Because different metal materials are different in material and different in flowability in a metal melting state, when the blocking plate abuts against the first branch cavity and the second branch cavity, the motor in the corresponding branch host box drives the plug to rotate, so that the end face of the plug moves to the position corresponding to the scale mark, and the purpose of adapting to the metal materials with different flowability is achieved. When the metal material is extruded and forged, pressure change is detected through the pressure sensor, if the pressure change is detected at a plurality of detection positions of the pressure sensor and the numerical values are basically equivalent, the metal is fully extruded and formed, the metal of the two branches is fully contacted with the blocking plate, all gaps are filled, and the Y-shaped tee product is preliminarily formed; if the pressure sensor does not detect the pressure change, or the position of the blocking plate part detects the pressure change, and the rest part does not detect the pressure change, the extrusion is not sufficient, and the metal does not flow to completely fill the gap between the plug and the cavity, at the moment, due to the size limitation of the product, the propulsion work of the trunk propulsion device reaches the preset position and can not continue to advance, at the moment, the motor in the first branch plugging device works to drive the plug to continue to move forwards, the space is further compressed, and the metal is extruded to flow to fill the gap.

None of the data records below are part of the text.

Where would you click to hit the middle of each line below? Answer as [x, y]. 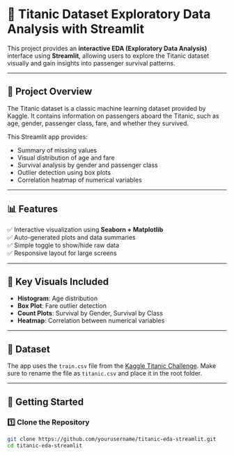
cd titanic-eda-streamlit [45, 445]
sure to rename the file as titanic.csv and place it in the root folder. [105, 373]
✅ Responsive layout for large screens [62, 253]
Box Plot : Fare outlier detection [62, 306]
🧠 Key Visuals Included [58, 282]
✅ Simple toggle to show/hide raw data [63, 245]
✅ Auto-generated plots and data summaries [71, 237]
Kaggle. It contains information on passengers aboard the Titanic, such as [113, 116]

According to the device and the method, parameters can be adjusted and the extrusion state can be detected according to the characteristics of different metal flowability, so that the forged large Y-shaped tee joint is qualified in forming, the defective rate is reduced, the later machining amount is reduced as much as possible, the reliability is improved, the production period is shortened, the operation cost of factory equipment is reduced, and the enterprise benefit and the competitiveness are improved.

Drawings

FIG. 1 is a schematic structural view of example 1;

FIG. 2 is a schematic view of an upper mold and a lower mold in example 1;

FIG. 3 is a front view of the lower mold;

FIG. 4 is a schematic view showing the structure of example 1 with the upper mold hidden;

FIG. 5 is a schematic view of a dry road propulsion device;

figure 6 is a schematic view of a first branch occlusion device;

FIG. 7 is a schematic view of the product processed in example 1.

The corresponding part names indicated by the numbers in the figures: 100. a base plate; 200. a lower die; 201. a main cavity; 202. a first branch cavity; 203. a second branch cavity; 300. an upper die; 400. a trunk propulsion device; 401. a trunk main machine box body; 402. a main line hydraulic push rod; 403. a trunk push plate; 404. a punch; 500. a first branch plugging device; 501. a branch main machine box body; 502. a branch hydraulic push rod; 503. a blocking plate; 504. a plug; 600. and a second branch plugging device.

Detailed Description

In order to make the technical means, the original characteristics, the achieved purposes and the effects of the invention easy to understand, the invention is further described with reference to the figures and the specific embodiments.